** Opening Material for this exercise block **

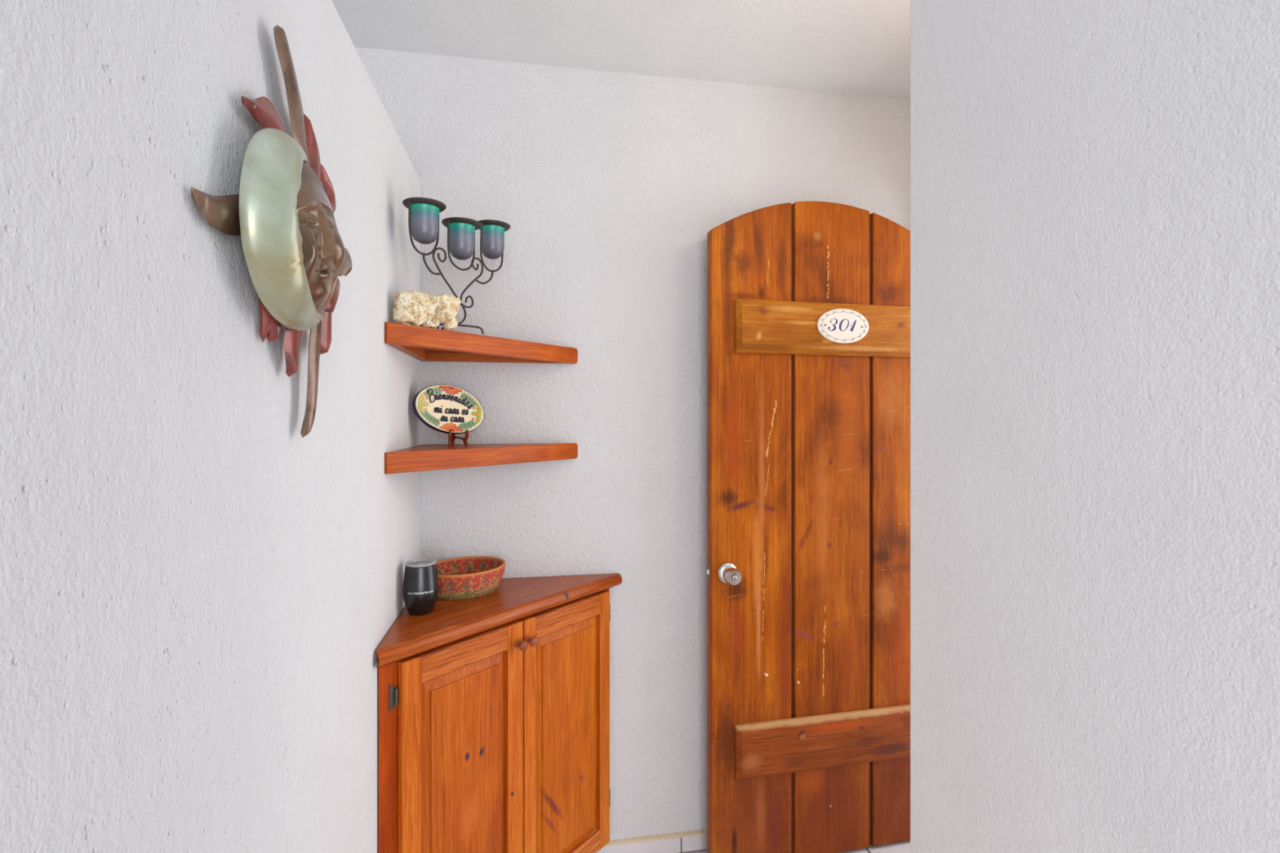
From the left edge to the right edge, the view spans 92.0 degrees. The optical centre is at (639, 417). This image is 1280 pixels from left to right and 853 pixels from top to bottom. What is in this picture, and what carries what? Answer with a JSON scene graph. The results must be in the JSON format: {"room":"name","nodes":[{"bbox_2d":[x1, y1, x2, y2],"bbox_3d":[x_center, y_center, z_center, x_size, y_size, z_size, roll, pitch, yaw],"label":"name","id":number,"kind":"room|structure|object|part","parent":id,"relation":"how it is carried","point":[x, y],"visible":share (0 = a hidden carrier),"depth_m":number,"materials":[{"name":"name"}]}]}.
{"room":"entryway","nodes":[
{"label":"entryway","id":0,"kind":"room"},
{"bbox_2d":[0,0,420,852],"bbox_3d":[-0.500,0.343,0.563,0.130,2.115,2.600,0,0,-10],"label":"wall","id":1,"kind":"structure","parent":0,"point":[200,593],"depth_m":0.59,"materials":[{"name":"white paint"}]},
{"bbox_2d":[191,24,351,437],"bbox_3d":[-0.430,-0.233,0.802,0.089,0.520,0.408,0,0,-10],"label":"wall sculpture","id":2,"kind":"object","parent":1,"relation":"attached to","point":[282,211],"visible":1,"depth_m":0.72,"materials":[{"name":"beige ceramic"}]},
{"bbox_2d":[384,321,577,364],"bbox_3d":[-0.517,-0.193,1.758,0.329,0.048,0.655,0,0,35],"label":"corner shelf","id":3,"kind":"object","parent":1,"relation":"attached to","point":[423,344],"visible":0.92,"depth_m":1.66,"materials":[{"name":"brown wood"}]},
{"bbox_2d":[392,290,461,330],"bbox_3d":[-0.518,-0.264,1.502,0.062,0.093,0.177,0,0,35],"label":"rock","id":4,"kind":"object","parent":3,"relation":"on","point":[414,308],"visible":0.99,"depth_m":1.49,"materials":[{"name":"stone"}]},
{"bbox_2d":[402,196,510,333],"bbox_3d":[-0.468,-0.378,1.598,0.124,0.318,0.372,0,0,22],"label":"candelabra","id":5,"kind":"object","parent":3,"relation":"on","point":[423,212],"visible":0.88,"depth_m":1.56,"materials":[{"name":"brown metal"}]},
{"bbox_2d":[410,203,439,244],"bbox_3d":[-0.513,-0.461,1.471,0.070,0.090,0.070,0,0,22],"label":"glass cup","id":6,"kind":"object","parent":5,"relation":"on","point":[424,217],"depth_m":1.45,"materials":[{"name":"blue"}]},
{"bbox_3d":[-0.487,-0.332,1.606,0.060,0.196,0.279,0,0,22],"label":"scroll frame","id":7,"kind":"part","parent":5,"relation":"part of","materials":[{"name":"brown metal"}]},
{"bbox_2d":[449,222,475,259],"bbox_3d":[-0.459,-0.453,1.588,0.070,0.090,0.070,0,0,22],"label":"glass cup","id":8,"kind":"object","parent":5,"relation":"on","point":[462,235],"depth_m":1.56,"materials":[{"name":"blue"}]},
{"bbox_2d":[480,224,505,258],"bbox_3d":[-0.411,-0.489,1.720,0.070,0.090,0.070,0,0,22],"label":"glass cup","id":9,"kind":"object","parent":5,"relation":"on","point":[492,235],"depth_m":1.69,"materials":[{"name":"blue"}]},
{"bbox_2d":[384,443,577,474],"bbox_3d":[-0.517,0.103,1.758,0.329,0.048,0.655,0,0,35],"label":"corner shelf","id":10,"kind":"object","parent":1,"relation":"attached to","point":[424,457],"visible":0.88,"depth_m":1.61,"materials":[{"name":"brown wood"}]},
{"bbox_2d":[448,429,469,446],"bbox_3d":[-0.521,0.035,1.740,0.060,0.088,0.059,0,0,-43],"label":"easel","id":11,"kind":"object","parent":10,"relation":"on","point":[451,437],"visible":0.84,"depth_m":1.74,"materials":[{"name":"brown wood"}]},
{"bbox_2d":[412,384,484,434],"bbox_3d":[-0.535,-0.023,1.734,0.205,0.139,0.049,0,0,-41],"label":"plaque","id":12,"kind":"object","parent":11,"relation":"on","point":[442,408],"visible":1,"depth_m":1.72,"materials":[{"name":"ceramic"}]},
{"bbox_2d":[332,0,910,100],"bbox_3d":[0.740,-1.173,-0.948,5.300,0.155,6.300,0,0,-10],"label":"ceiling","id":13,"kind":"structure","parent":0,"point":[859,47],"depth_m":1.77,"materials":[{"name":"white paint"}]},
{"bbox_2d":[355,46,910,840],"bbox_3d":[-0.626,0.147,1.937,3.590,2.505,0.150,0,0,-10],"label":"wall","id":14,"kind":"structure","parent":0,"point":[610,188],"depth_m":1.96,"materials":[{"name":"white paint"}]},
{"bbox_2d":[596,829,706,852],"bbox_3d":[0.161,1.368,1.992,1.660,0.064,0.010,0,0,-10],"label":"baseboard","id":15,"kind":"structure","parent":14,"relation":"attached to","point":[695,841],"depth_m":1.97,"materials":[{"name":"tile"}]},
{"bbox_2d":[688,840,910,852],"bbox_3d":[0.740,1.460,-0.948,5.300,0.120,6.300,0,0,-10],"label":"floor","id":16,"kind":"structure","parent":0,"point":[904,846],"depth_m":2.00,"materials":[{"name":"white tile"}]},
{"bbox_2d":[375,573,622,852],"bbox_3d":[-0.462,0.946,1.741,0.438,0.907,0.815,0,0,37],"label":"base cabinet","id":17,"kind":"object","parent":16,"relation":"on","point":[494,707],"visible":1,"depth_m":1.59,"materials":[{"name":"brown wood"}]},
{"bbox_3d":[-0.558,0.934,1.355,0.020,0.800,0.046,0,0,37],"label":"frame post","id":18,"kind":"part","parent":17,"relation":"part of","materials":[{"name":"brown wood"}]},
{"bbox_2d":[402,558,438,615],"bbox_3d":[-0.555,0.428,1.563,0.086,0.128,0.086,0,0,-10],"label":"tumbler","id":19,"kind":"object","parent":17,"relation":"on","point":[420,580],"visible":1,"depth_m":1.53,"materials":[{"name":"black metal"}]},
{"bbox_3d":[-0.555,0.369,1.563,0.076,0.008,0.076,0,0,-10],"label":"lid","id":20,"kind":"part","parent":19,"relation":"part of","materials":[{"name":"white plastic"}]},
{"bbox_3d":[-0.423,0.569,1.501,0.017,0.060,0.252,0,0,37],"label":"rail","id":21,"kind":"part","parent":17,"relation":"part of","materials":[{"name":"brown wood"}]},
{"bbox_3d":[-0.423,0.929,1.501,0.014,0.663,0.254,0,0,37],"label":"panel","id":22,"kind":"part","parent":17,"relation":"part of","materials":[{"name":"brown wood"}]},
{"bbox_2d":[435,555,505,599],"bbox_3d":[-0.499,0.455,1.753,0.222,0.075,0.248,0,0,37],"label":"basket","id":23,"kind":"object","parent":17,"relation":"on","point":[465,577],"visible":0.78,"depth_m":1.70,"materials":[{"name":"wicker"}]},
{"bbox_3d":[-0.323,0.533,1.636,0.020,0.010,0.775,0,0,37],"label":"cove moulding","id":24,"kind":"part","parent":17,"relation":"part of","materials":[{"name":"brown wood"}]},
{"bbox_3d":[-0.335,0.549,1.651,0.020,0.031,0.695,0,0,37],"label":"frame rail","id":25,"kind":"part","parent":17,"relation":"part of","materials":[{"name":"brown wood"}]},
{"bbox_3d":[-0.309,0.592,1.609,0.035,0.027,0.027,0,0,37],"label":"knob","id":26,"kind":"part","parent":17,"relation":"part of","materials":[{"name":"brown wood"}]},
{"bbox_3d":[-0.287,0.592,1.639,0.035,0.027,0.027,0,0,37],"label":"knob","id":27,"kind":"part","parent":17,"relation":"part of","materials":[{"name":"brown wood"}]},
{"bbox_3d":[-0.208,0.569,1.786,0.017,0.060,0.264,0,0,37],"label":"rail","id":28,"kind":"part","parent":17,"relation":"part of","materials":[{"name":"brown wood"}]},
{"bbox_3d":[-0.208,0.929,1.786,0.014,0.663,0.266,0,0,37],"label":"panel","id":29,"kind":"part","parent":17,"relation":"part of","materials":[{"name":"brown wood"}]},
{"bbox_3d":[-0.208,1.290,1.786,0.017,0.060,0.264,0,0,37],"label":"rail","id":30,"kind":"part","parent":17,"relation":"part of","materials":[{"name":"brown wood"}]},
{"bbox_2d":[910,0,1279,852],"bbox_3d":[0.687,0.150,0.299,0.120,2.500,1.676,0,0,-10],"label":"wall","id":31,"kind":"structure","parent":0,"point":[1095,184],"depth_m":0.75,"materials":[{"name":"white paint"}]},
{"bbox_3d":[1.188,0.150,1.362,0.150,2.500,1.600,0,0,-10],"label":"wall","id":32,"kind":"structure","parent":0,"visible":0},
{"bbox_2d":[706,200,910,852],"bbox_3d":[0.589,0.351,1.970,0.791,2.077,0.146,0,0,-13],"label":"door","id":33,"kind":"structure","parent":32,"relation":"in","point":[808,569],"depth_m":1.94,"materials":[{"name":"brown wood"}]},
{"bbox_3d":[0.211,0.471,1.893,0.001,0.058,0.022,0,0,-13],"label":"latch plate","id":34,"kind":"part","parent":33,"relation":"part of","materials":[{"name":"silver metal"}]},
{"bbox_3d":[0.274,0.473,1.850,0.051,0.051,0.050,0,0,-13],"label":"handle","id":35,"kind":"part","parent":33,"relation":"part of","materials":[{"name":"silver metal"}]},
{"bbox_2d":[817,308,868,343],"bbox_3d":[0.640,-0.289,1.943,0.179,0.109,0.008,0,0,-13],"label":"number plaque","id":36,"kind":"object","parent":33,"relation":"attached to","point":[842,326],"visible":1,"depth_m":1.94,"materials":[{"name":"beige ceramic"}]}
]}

** Closing Material for this exercise block **

Nothing but a number should be given: how many lines in the records hold the word "nodes".

2